THE PROBLEM.
Your response should be every line from the entries that includes the string "inscripción".

+++

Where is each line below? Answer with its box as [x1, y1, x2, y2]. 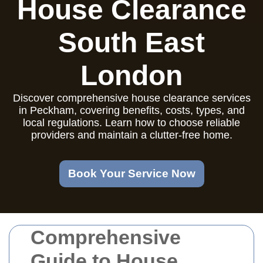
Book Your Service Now [68, 167, 195, 180]
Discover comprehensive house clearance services [12, 92, 251, 104]
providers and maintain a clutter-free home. [31, 129, 232, 141]
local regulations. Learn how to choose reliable [23, 117, 240, 129]
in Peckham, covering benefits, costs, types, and [18, 104, 245, 116]
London [80, 60, 183, 91]
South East [58, 27, 205, 58]
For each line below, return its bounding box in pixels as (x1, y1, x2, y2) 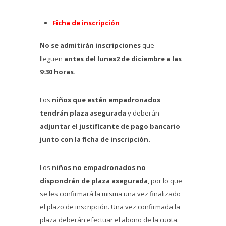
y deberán (126, 108, 159, 118)
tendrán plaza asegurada (40, 108, 126, 118)
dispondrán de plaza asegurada (40, 176, 148, 186)
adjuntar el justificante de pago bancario (40, 122, 180, 131)
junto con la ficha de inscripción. (40, 135, 150, 144)
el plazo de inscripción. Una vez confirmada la (40, 202, 180, 212)
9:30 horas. (40, 67, 77, 77)
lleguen (40, 54, 64, 64)
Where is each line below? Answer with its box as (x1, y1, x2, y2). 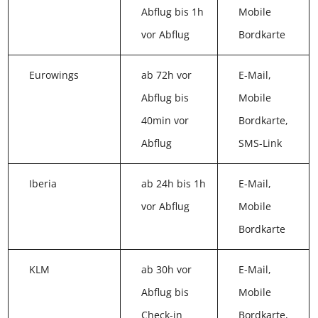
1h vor (138, 202, 169, 216)
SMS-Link (232, 139, 276, 153)
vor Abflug (138, 31, 187, 45)
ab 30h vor (138, 265, 190, 280)
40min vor (138, 116, 187, 131)
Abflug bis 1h (138, 8, 202, 22)
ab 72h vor (138, 71, 190, 85)
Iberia (29, 180, 57, 194)
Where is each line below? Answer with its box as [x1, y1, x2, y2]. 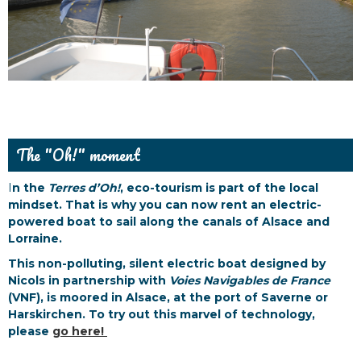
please [8, 324, 52, 339]
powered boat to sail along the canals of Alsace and [8, 214, 330, 230]
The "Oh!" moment [16, 143, 140, 168]
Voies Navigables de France [169, 273, 330, 288]
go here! [52, 324, 107, 339]
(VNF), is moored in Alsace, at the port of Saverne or [8, 290, 328, 305]
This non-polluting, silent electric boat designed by [8, 256, 326, 272]
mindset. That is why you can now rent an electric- [8, 197, 322, 213]
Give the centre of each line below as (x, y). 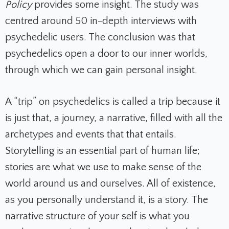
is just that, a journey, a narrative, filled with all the (114, 118)
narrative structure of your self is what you (97, 216)
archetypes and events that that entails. (91, 135)
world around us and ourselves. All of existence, (110, 184)
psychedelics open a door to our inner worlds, (106, 54)
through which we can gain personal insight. (101, 70)
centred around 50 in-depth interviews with (101, 21)
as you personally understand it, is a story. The (107, 200)
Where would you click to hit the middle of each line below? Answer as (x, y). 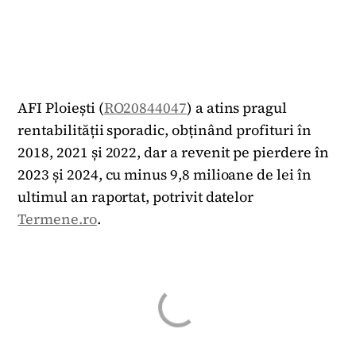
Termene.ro (57, 219)
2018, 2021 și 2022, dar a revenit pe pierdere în (173, 153)
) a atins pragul (237, 108)
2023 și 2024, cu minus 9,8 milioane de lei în (164, 175)
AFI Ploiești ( (61, 108)
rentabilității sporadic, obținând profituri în (164, 130)
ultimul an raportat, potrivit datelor (136, 197)

+++

WRITTEN REPLY.
junto con la ficha de inscripción. (40, 135, 150, 144)
el plazo de inscripción. Una vez confirmada la (40, 202, 180, 212)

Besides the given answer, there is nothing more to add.